Dans son argumentaire de cinq pages, Xavier Oberson consacre cinq paragraphes au point le plus délicat du volet fiscal: les déductions liées à la contribution personnelle versée au parti politique.

Pour mémoire, La Tribune de Genève a révélé qu'à quatre reprises (en 2013, 2014, 2015 et 2017), cette contribution annuelle de 10'000 francs n'a pas été versée par Pierre Maudet, mais par son comité de soutien. Le quotidien genevois a aussi affirmé que le conseiller d'Etat a pourtant déduit de ses impôts ces 40'000 francs (4 fois 10'000 francs) versés par des tiers.
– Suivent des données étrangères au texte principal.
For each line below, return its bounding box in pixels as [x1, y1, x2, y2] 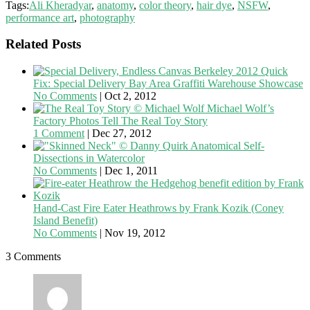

Pierre Maudet a toujours refusé de confirmer ou d'infirmer ces affirmations.

Le chapitre consacré aux déductions confirme les révélations de notre confrère. Xavier Oberson écrit qu’"il ressort des documents remis que Pierre Maudet faisait valoir en déduction année après année les versements obligatoires au parti politique les libéraux-radicaux au titre de frais liés à l'obtention du revenu".

Le professeur de droit fiscal précise que "selon les explications fournies", ces versements auraient été effectués par l’Association de soutien à Pierre Maudet en vertu du but statutaire de cette association, à savoir "promouvoir la candidature de Pierre Maudet au Conseil d’Etat genevois et soutenir plus généralement l'action politique de Pierre Maudet".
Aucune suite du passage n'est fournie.